▶ **Collected data entries**
·····
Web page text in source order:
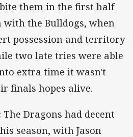
them in the first half
the Bulldogs, when
possession and territory
two late tries were able
extra time it wasn't
finals hopes alive.
The Dragons had decent
season, with Jason
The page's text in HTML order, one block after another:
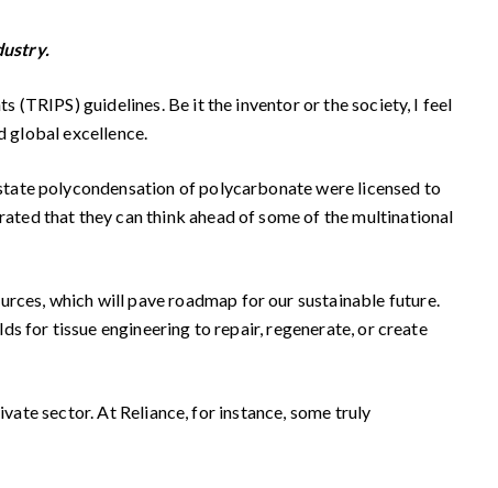
guidelines. Be it the inventor or the society, I feel
global excellence.
polycondensation of polycarbonate were licensed to
that they can think ahead of some of the multinational
which will pave roadmap for our sustainable future.
for tissue engineering to repair, regenerate, or create
sector. At Reliance, for instance, some truly
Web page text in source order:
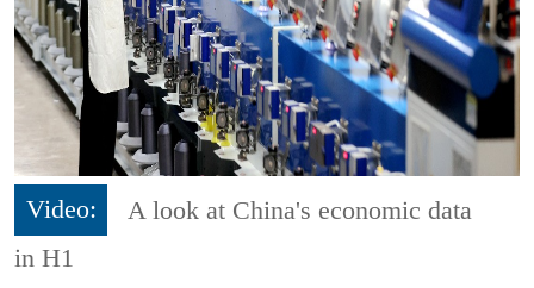
Video:
A look at China's economic data
in H1
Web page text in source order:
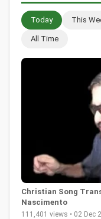
Today This
All Time
Christian Song
Nascimento
111,401 views • 02 Dec
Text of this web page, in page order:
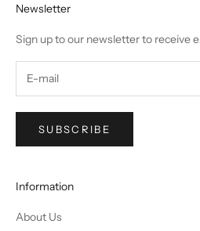
Newsletter
Sign up to our newsletter to receive
SUBSCRIBE
Information
About Us
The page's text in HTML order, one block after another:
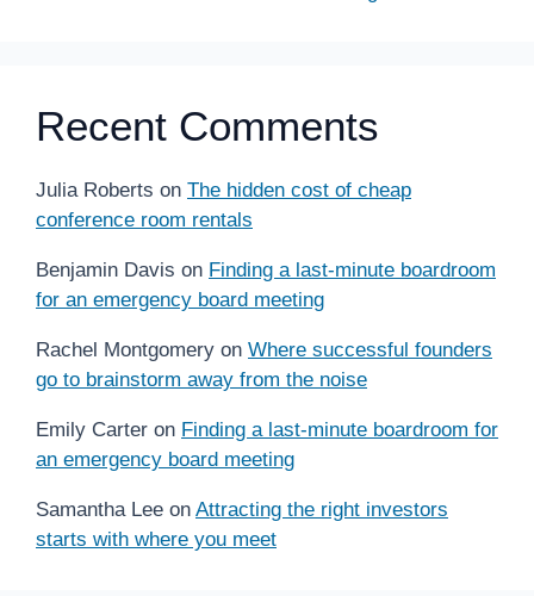
Recent Comments
Julia Roberts on The hidden cost of cheap
conference room rentals
Benjamin Davis on Finding a last-minute boardroom
for an emergency board meeting
Rachel Montgomery on Where successful founders
go to brainstorm away from the noise
Emily Carter on Finding a last-minute boardroom for
an emergency board meeting
Samantha Lee on Attracting the right investors
starts with where you meet
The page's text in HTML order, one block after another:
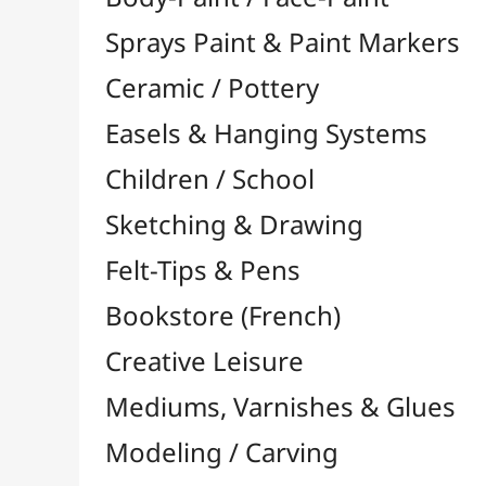
Felt-Tips & Pens
Bookstore (French)
Creative Leisure
Modeling / Carving
Paints / Colours
Accessories
Colour Shapers
Painting Knives
Sponges
UV Lamps
Mannequins
Cleaning / Soaps
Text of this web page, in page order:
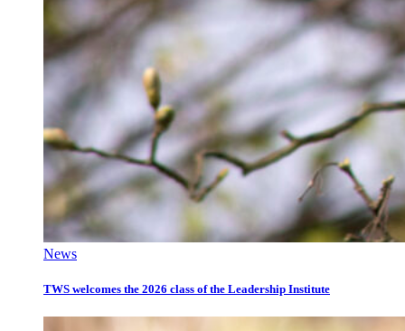
News
TWS welcomes the 2026 class of the Leadership Institute
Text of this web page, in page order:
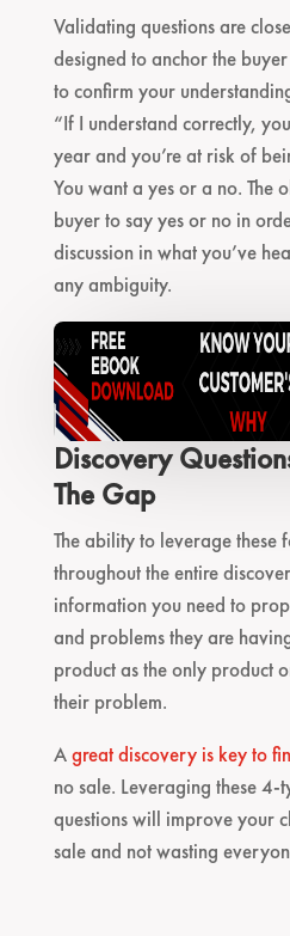
Validating questions are
designed to anchor the
to confirm your
“If I understand correctly,
year and you’re at risk of
You want a yes or a no. The
buyer to say yes or no in
discussion in what you’ve
any ambiguity.
Discovery
The Gap
The ability to leverage these
throughout the entire
information you need to
and problems they are
product as the only product
their problem.
Agreat discovery is key to
no sale. Leveraging these
questions will improve your
sale and not wasting
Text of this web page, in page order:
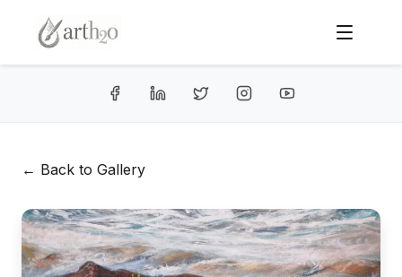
·····
▶ **Exercise requirements**
Write out the records word for word. Pictures stay out.

▶ **Written solution**
Web page text in source order:
them in the first half
the Bulldogs, when
possession and territory
two late tries were able
extra time it wasn't
finals hopes alive.
The Dragons had decent
season, with Jason
The page's text in HTML order, one block after another:
guidelines. Be it the inventor or the society, I feel
global excellence.
polycondensation of polycarbonate were licensed to
that they can think ahead of some of the multinational
which will pave roadmap for our sustainable future.
for tissue engineering to repair, regenerate, or create
sector. At Reliance, for instance, some truly
Web page text in source order:
Video:
A look at China's economic data
in H1
Web page text in source order:
Today This
All Time
Christian Song
Nascimento
111,401 views • 02 Dec
Text of this web page, in page order:
Newsletter
Sign up to our newsletter to receive
SUBSCRIBE
Information
About Us
The page's text in HTML order, one block after another:
Recent Comments
Julia Roberts on The hidden cost of cheap
conference room rentals
Benjamin Davis on Finding a last-minute boardroom
for an emergency board meeting
Rachel Montgomery on Where successful founders
go to brainstorm away from the noise
Emily Carter on Finding a last-minute boardroom for
an emergency board meeting
Samantha Lee on Attracting the right investors
starts with where you meet
The page's text in HTML order, one block after another:
Felt-Tips & Pens
Bookstore (French)
Creative Leisure
Modeling / Carving
Paints / Colours
Accessories
Colour Shapers
Painting Knives
Sponges
UV Lamps
Mannequins
Cleaning / Soaps
Text of this web page, in page order:
News
TWS welcomes the 2026 class of the Leadership Institute
Text of this web page, in page order:
Validating questions are
designed to anchor the
to confirm your
“If I understand correctly,
year and you’re at risk of
You want a yes or a no. The
buyer to say yes or no in
discussion in what you’ve
any ambiguity.
Discovery
The Gap
The ability to leverage these
throughout the entire
information you need to
and problems they are
product as the only product
their problem.
Agreat discovery is key to
no sale. Leveraging these
questions will improve your
sale and not wasting
Text of this web page, in page order:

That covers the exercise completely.